PROBLEM STATEMENT: Search the material below for the string "data". Return every line that holds it.

+++ ENTRIES PROVIDED

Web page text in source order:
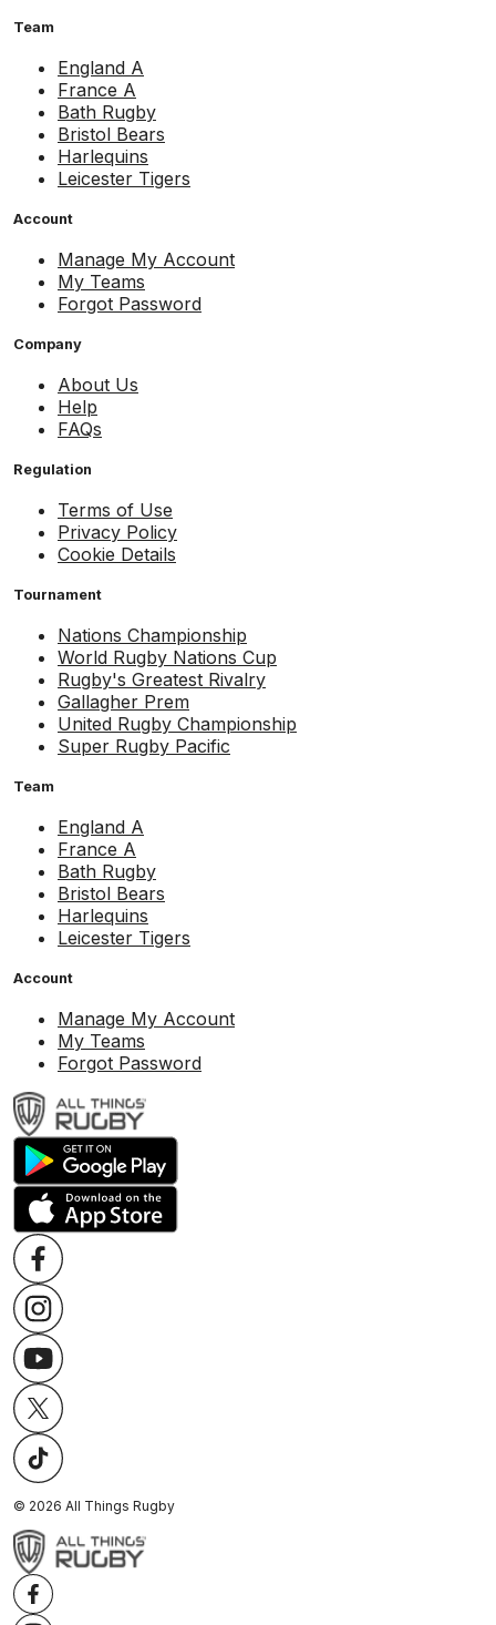
Team
England A
France A
Bath Rugby
Bristol Bears
Harlequins
Leicester Tigers
Account
Manage My Account
My Teams
Forgot Password
Company
About Us
Help
FAQs
Regulation
Terms of Use
Privacy Policy
Cookie Details
Tournament
Nations Championship
World Rugby Nations Cup
Rugby's Greatest Rivalry
Gallagher Prem
United Rugby Championship
Super Rugby Pacific
Team
England A
France A
Bath Rugby
Bristol Bears
Harlequins
Leicester Tigers
Account
Manage My Account
My Teams
Forgot Password
© 2026 All Things Rugby
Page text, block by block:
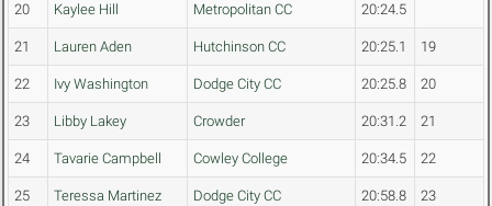
20 Kaylee Hill Metropolitan CC 20:24.5
21 Lauren Aden Hutchinson CC 20:25.1 19
22 Ivy Washington Dodge City CC 20:25.8 20
23 Libby Lakey Crowder 20:31.2 21
24 Tavarie Campbell Cowley College 20:34.5 22
25 Teressa Martinez Dodge City CC 20:58.8 23
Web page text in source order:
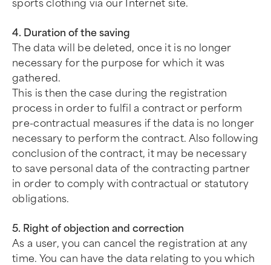
sports clothing via our Internet site.
4. Duration of the saving
The data will be deleted, once it is no longer
necessary for the purpose for which it was
gathered.
This is then the case during the registration
process in order to fulfil a contract or perform
pre-contractual measures if the data is no longer
necessary to perform the contract. Also following
conclusion of the contract, it may be necessary
to save personal data of the contracting partner
in order to comply with contractual or statutory
obligations.
5. Right of objection and correction
As a user, you can cancel the registration at any
time. You can have the data relating to you which
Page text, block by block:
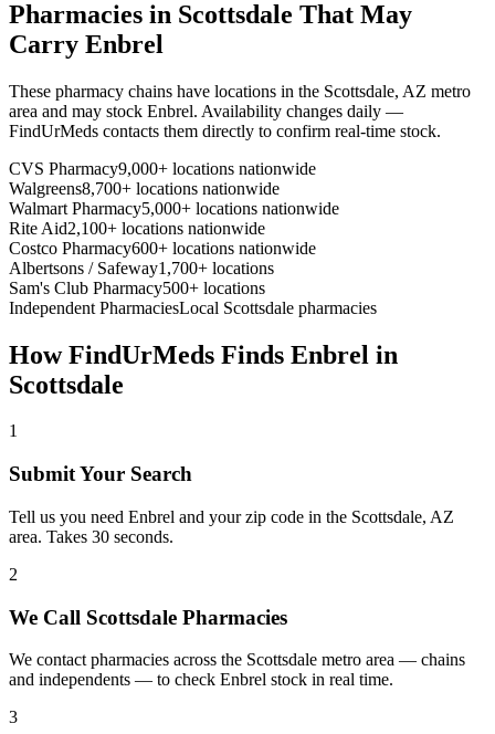
Pharmacies in Scottsdale That May
Carry Enbrel
These pharmacy chains have locations in the Scottsdale, AZ metro
area and may stock Enbrel. Availability changes daily —
FindUrMeds contacts them directly to confirm real-time stock.
CVS Pharmacy9,000+ locations nationwide
Walgreens8,700+ locations nationwide
Walmart Pharmacy5,000+ locations nationwide
Rite Aid2,100+ locations nationwide
Costco Pharmacy600+ locations nationwide
Albertsons / Safeway1,700+ locations
Sam's Club Pharmacy500+ locations
Independent PharmaciesLocal Scottsdale pharmacies
How FindUrMeds Finds Enbrel in
Scottsdale
1
Submit Your Search
Tell us you need Enbrel and your zip code in the Scottsdale, AZ
area. Takes 30 seconds.
2
We Call Scottsdale Pharmacies
We contact pharmacies across the Scottsdale metro area — chains
and independents — to check Enbrel stock in real time.
3

++++++

EXERCISE RESULT:
The data will be deleted, once it is no longer
pre-contractual measures if the data is no longer
to save personal data of the contracting partner
time. You can have the data relating to you which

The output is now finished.